First Addison X-Ray?
Introduced by Charles Douglas Wehner

According to 19th century records, Addison`s disease is ALWAYS due to TB. However, modern commentators keep speaking of "Autoimmune" - a condition known in dogs. One medical dictionary even cites the baldness of the kidneys as evidence of autoimmune disease - the adrenals having vanished COMPLETELY.

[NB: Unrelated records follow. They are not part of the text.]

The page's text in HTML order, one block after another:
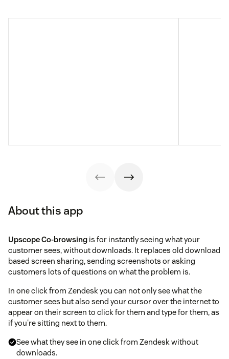
About this app
Upscope Co-browsing is for instantly seeing what your
customer sees, without downloads. It replaces old download
based screen sharing, sending screenshots or asking
customers lots of questions on what the problem is.
In one click from Zendesk you can not only see what the
customer sees but also send your cursor over the internet to
appear on their screen to click for them and type for them, as
if you're sitting next to them.
See what they see in one click from Zendesk without
downloads.
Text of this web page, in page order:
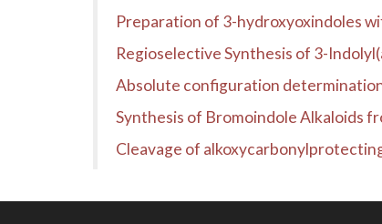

It seems to have escaped their notice that the kidneys, even of the healthy, are ALWAYS bald. Wilks, in the footnote to page 25, states: "I might also remind readers (although I should hesitate to do so were it not absolutely necessary) that the supra-renal capsules are not attached to the kidney..." so that doctors are forever being deceived by their own incomplete knowledge.

The finding at AUTOPSY will always be APLASIA. That means that if it was tuberculosis, the bacilli will have EATEN UP the tissue. Similarly, if it is autoimmune, antibodies will have caused the T-cells to EAT UP the tissue. There is always DEBRIS of some kind - never complete baldness.

Steroids, however, will SHRINK the cells WITHOUT destroying them - so steroids lead to ATROPHY. There will be no debris.

The "BALD KIDNEY" story is adequately explained by Wilks, who says that the adrenal glands were left behind in the body when the kidneys were tugged out.

Greenhow cites 128 uncomplicated cases, with 57 cases complicated by TB. Tuberculosis in Europe always originated from tuberculosis in cows. The humans drank the milk, and "carried" the disease, often without being affected. However, often the bacteria would form a colony in the bones, and often in the lungs. When a lung-TB victim coughed, he might spread the condition. The processing of milk, and the treatment of the sick, led to the progressive disappearance of TB in Europe from the nineteen-sixties onward.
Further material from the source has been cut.